MCT diets seem to improve satiety with lower energy intakes in rodent Physiol Behav. 1992 Oct;52(4):815-7 and human studies. Int J Obes Relat Metab Disord.1996 Jul;20(7):651-60. While a hormonal explanation for the satiety promoting effect of MCT has been studied, contradictory results emerged with LCTs producing better satiety effects, associated with greater gastric distension following LCT!. MCT produced no GIP, Pancreatic Polypeptide, Neurotensin Gut. 2000 Jan;46(1):32-6. or CCK rise Gastroenterology. 1999 Jan;116(1):46-53. and a lower Peptide YY response than LCTs. Eur J Clin Invest. 1998 Feb;28(2):123-30.
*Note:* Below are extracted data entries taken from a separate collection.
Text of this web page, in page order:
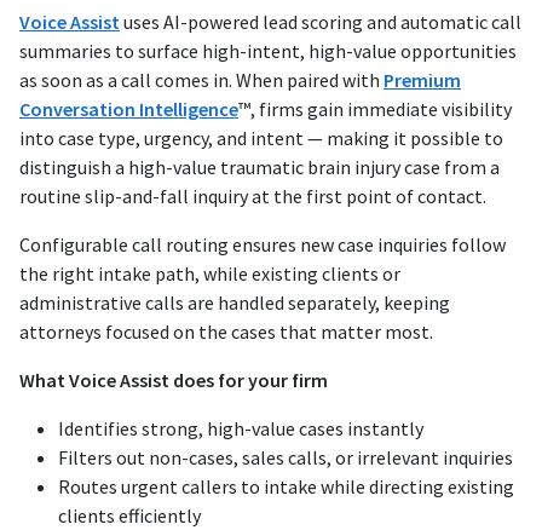
Voice Assistuses AI-powered lead scoring and automatic call
summaries to surface high-intent, high-value opportunities
as soon as a call comes in. When paired with Premium
Conversation Intelligence™, firms gain immediate visibility
into case type, urgency, and intent — making it possible to
distinguish a high-value traumatic brain injury case from a
routine slip-and-fall inquiry at the first point of contact.
Configurable call routing ensures new case inquiries follow
the right intake path, while existing clients or
administrative calls are handled separately, keeping
attorneys focused on the cases that matter most.
What Voice Assist does for your firm
Identifies strong, high-value cases instantly
Filters out non-cases, sales calls, or irrelevant inquiries
Routes urgent callers to intake while directing existing
clients efficiently
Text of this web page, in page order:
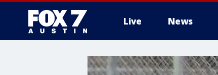
Live News
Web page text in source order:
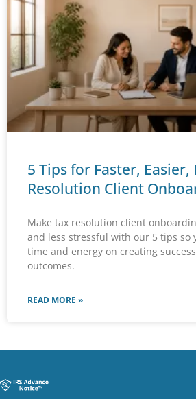
5 Tips for Faster,
Resolution Client
Make tax resolution client
and less stressful with our 5 tips so
time and energy on creating
outcomes.
READ MORE »
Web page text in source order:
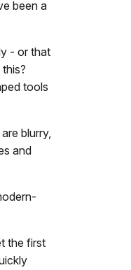
been a
- or that
tools
blurry,
and
the first

An increased energy expenditure and increased satiety induced by MCT should translate into less fat depots and greater weight loss in the long term. Studies have shown lower fat depots with smaller adipocytes following MCT consumption as opposed to LCT use, Am J Clin Nutr. 1983 Jan;37(1):1-4 but weight loss facilitation with MCT has not yet been demonstrated. Am J Clin Nutr. 1989 Feb;49(2):326-30. A lack of weight loss has been observed despite increased satiety and decreased energy intake after MCT diets in humans. Int J Obes Relat Metab Disord. 1996 Jul;20(7):651-60. Thus while in theory an MCT diet should favour weight loss, long term data to prove that this is indeed the case is awaited.